■ WHAT YOU SHOULD DO: The answer must consist of every line below containing "image".
RECORDS FOR THE TASK Start Marker
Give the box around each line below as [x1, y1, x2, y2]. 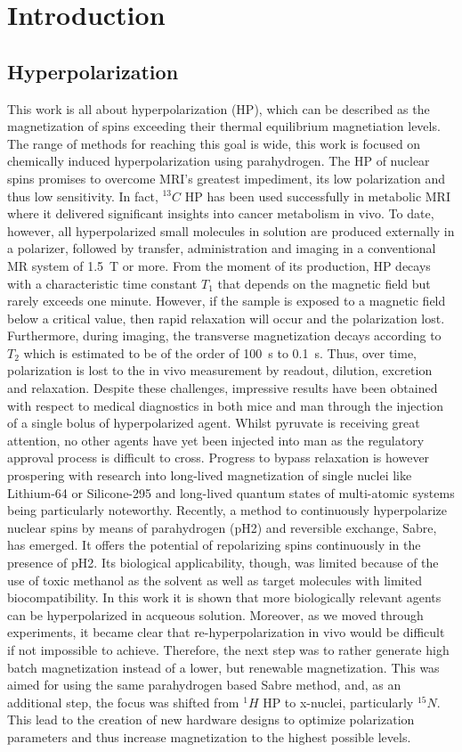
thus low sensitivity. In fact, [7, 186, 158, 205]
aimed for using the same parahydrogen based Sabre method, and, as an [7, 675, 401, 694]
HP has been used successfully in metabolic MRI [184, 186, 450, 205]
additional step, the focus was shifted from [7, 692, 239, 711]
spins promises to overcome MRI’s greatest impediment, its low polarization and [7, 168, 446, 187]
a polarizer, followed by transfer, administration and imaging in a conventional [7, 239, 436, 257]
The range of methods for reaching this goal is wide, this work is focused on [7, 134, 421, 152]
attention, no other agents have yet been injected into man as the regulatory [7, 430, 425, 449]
RECORDS FOR THE TASK End Marker
RECORDS FOR THE TASK Start Marker
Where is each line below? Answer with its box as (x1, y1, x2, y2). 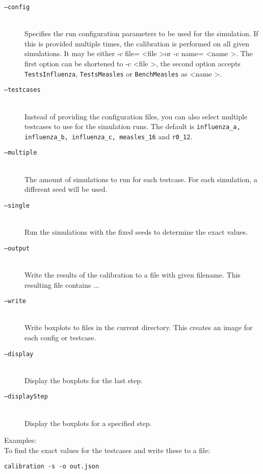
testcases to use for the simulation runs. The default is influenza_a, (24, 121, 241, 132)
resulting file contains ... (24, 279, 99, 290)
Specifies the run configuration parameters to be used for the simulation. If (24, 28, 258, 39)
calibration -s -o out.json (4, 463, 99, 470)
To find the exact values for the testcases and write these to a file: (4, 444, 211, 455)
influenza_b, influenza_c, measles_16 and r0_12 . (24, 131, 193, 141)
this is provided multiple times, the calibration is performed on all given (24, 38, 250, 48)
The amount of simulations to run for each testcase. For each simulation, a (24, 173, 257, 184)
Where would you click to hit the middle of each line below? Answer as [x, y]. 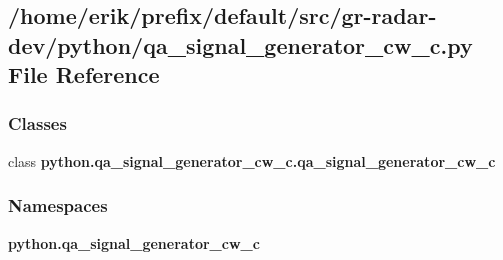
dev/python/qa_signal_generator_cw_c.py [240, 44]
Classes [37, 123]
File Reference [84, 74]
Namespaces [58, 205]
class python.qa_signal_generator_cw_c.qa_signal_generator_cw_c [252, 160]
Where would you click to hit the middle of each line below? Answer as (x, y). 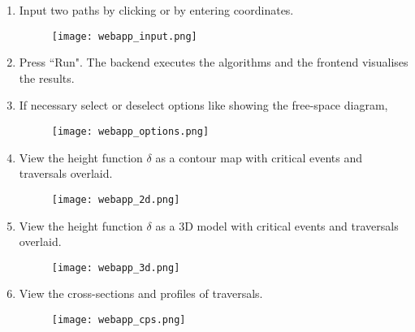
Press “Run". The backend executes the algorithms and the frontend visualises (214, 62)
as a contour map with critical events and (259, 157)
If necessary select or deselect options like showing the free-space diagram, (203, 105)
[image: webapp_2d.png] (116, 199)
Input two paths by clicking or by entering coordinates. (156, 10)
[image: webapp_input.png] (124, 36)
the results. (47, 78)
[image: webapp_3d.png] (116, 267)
RECORDS FOR THE TASK End Marker
■ EXERCISE SOLUTION:
[image: webapp_2d.png] (116, 199)
[image: webapp_input.png] (124, 36)
[image: webapp_3d.png] (116, 267)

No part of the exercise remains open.